** INPUT MATERIAL follows **

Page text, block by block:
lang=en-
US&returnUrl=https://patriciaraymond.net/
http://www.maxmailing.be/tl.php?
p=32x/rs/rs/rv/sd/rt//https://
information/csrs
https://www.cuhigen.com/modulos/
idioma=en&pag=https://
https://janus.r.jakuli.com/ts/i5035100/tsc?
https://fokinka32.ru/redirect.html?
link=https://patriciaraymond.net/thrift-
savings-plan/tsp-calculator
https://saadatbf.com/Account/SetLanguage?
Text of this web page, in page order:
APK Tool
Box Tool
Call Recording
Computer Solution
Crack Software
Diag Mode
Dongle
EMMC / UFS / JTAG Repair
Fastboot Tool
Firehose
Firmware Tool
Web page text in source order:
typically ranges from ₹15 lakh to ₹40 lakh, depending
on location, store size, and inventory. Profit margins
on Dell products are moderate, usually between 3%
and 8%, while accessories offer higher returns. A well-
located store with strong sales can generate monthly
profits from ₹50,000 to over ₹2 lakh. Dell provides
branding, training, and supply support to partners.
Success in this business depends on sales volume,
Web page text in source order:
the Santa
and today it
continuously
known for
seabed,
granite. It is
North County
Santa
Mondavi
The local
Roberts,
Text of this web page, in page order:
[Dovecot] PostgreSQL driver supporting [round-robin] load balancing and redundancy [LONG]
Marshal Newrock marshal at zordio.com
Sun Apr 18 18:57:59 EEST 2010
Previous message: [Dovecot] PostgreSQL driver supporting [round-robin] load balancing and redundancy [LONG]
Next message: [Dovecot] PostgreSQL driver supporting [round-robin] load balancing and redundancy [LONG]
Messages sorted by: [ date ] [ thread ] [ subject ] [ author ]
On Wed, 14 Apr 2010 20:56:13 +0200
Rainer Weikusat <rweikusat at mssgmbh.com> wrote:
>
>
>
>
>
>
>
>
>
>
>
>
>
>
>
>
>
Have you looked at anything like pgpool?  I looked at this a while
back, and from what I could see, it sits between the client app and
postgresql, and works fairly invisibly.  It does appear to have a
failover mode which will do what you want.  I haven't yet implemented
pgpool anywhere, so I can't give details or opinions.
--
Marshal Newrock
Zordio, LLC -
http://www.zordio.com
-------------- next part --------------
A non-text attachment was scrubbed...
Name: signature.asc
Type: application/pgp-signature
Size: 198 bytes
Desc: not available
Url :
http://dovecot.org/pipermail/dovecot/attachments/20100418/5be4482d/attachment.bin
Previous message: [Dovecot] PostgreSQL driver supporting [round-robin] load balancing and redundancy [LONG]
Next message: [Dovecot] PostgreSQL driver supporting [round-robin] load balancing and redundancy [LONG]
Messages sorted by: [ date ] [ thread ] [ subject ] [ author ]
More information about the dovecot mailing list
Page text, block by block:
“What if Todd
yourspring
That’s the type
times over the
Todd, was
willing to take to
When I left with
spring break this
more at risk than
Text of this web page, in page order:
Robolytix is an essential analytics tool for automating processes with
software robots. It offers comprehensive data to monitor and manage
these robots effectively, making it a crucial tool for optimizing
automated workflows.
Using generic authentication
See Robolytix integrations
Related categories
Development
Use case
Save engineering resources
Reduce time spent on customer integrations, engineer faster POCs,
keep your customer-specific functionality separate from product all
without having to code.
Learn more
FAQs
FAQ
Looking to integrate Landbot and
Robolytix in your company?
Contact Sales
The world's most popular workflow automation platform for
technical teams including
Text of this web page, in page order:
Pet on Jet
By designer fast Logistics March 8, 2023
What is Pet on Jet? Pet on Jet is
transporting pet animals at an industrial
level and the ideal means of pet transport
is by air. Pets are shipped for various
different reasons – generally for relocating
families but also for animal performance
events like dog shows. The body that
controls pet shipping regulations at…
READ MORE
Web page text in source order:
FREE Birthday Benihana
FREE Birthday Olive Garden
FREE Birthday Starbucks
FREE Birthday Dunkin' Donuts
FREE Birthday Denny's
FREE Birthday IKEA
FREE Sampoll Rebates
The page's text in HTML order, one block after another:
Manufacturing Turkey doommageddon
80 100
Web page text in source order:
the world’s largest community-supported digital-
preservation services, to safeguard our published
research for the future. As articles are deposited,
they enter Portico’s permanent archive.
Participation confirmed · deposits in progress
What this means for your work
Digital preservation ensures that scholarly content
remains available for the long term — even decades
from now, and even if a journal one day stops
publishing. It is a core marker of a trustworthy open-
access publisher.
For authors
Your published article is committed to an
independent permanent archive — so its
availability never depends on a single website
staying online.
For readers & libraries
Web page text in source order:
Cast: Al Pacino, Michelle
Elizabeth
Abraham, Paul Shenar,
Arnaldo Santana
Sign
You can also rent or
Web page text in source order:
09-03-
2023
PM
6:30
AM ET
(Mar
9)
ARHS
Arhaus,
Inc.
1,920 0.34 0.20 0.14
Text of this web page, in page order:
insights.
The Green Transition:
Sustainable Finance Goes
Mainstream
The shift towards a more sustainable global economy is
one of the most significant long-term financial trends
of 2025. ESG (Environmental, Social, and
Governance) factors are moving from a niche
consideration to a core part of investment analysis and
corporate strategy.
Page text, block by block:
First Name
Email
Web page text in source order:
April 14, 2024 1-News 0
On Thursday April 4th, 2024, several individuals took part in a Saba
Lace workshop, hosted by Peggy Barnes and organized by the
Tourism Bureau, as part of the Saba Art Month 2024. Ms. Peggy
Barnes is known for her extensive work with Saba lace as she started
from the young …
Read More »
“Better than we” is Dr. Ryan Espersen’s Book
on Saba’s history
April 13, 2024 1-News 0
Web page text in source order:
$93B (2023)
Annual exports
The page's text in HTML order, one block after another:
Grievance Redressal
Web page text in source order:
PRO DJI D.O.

** End of INPUT MATERIAL **

_DIRECTIONS_
Take the records above and return, word for word, only the lines that fall from the line with "EMMC / UFS / JTAG Repair" to the line with "failover mode which", both of them included.

_OUTPUT FOR THIS EXERCISE_
EMMC / UFS / JTAG Repair
Fastboot Tool
Firehose
Firmware Tool
Web page text in source order:
typically ranges from ₹15 lakh to ₹40 lakh, depending
on location, store size, and inventory. Profit margins
on Dell products are moderate, usually between 3%
and 8%, while accessories offer higher returns. A well-
located store with strong sales can generate monthly
profits from ₹50,000 to over ₹2 lakh. Dell provides
branding, training, and supply support to partners.
Success in this business depends on sales volume,
Web page text in source order:
the Santa
and today it
continuously
known for
seabed,
granite. It is
North County
Santa
Mondavi
The local
Roberts,
Text of this web page, in page order:
[Dovecot] PostgreSQL driver supporting [round-robin] load balancing and redundancy [LONG]
Marshal Newrock marshal at zordio.com
Sun Apr 18 18:57:59 EEST 2010
Previous message: [Dovecot] PostgreSQL driver supporting [round-robin] load balancing and redundancy [LONG]
Next message: [Dovecot] PostgreSQL driver supporting [round-robin] load balancing and redundancy [LONG]
Messages sorted by: [ date ] [ thread ] [ subject ] [ author ]
On Wed, 14 Apr 2010 20:56:13 +0200
Rainer Weikusat <rweikusat at mssgmbh.com> wrote:
>
>
>
>
>
>
>
>
>
>
>
>
>
>
>
>
>
Have you looked at anything like pgpool?  I looked at this a while
back, and from what I could see, it sits between the client app and
postgresql, and works fairly invisibly.  It does appear to have a
failover mode which will do what you want.  I haven't yet implemented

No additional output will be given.